[WHAT NEEDS TO BE DONE] With the string "getMessage" as the filter, copy each matching line from the records.

BEGIN RECORDS PROVIDED

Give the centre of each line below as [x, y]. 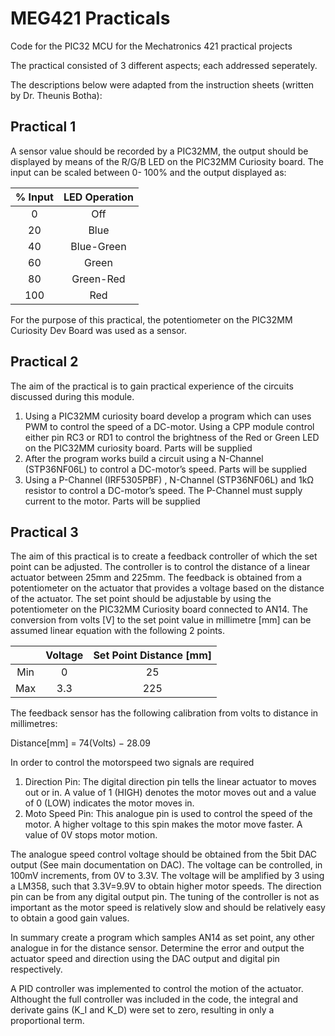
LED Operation [99, 197]
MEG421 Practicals [90, 18]
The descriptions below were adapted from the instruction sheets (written [162, 84]
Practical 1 [43, 127]
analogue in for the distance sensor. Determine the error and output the [157, 948]
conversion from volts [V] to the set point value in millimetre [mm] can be [161, 620]
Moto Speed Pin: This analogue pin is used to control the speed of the [168, 814]
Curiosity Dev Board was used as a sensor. [99, 330]
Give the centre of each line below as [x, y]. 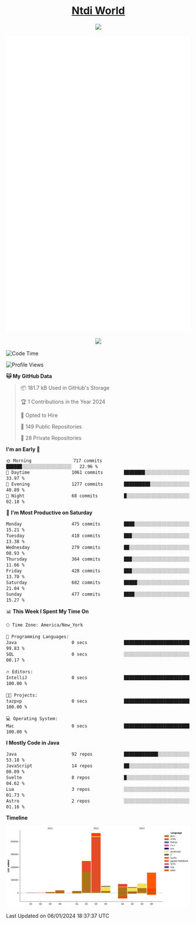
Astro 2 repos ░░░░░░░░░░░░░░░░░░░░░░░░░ [98, 801]
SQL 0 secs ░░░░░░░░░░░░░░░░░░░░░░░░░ [98, 654]
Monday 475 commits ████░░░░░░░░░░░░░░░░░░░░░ [98, 524]
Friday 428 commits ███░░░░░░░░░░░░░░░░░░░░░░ [98, 571]
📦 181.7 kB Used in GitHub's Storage [65, 388]
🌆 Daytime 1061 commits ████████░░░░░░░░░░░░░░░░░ [98, 472]
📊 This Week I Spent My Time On [47, 611]
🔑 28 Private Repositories [51, 438]
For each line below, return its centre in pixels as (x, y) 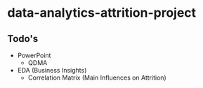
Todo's (23, 39)
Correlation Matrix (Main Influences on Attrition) (97, 78)
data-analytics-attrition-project (102, 13)
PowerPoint (34, 55)
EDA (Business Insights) (52, 70)
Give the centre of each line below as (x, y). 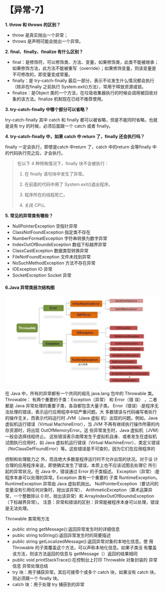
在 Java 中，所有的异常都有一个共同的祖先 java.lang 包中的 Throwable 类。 (81, 394)
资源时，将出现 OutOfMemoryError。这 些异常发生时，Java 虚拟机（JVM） (84, 430)
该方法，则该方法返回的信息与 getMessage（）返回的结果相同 (75, 554)
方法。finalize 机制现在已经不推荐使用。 (65, 99)
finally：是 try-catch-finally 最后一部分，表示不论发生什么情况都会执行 (83, 80)
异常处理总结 (35, 566)
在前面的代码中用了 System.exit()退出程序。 (69, 184)
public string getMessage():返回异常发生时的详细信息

END RECORDS PROVIDED

[RESULT FOR THIS TASK]
该方法，则该方法返回的信息与 getMessage（）返回的结果相同 (75, 554)
public string getMessage():返回异常发生时的详细信息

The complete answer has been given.